Toda la credibilidad que han perdido los militares la han ganado los monjes budistas. Los religiosos de Birmania han estado en primera línea para ayudar a los damnificados del ciclón y no se han mordido la lengua a la hora de denunciar la incompetencia y la corrupción de los militares. "Es intolerable que el Gobierno reparta arroz podrido a los afectados", denuncia a este periodista un maestro monje del monasterio de Kyaung Thit Temple, en el delta del Irauadi.

El religioso está muy enojado. Abre una bolsa con el arroz que reparten los militares y otra con el que distribuyen ellos y los voluntarios civiles de Rangún. La diferencia es abismal. El arroz del Gobierno está enmohecido y huele mal. "Es arroz de una calidad ínfima, que puede sentar mal. Una vez limpio y secado de nuevo podría servir. En estas condiciones mata el hambre, pero destroza la salud", agrega el monje, mientras cuenta el dinero de los donantes para comprar 50 sacos más, a 22 euros cada uno.

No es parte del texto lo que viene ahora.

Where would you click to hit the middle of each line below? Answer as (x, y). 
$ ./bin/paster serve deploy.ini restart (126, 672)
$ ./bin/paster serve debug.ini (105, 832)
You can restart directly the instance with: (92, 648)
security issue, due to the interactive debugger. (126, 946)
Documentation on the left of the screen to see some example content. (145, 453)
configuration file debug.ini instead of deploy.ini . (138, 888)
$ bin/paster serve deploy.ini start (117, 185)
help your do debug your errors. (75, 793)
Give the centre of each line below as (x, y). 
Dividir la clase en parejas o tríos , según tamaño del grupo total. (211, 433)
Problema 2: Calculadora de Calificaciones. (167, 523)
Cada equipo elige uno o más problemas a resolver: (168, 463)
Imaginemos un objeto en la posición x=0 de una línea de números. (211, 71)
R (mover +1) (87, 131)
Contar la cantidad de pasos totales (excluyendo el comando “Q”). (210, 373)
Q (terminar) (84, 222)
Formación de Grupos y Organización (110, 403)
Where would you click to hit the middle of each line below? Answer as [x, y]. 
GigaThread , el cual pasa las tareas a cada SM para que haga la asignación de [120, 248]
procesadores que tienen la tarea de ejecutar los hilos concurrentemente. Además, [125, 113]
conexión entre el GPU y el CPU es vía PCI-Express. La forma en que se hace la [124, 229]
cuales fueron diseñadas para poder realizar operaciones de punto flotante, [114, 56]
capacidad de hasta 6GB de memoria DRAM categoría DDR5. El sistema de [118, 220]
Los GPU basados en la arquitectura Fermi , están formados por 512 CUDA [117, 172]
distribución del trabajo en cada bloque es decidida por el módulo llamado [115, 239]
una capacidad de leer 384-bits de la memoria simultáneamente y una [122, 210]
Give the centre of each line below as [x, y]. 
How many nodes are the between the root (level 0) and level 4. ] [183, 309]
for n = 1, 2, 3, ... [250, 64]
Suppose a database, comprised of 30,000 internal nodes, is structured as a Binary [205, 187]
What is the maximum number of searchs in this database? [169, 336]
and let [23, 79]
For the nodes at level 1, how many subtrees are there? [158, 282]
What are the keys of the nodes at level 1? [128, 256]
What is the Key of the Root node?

Los religiosos utilizan su organización y su red de monasterios para traer los cargamentos desde Mae Sot, en Tailandia. Así llevan haciéndolo desde el pasado 3 de junio, después de que el Nargis causara 77.738 muertos y 55.917 desaparecidos.

En Birmania hay 500.000 monjes entre una población de 54 millones. Pese a ello, el maestro monje de Kyaung Thit sostiene que no daban abasto para atender a los 2,4 millones de damnificados, de los que un millón sigue sin recibir ayuda. "Suerte de los voluntarios civiles, porque el Gobierno había dimitido de sus responsabilidades".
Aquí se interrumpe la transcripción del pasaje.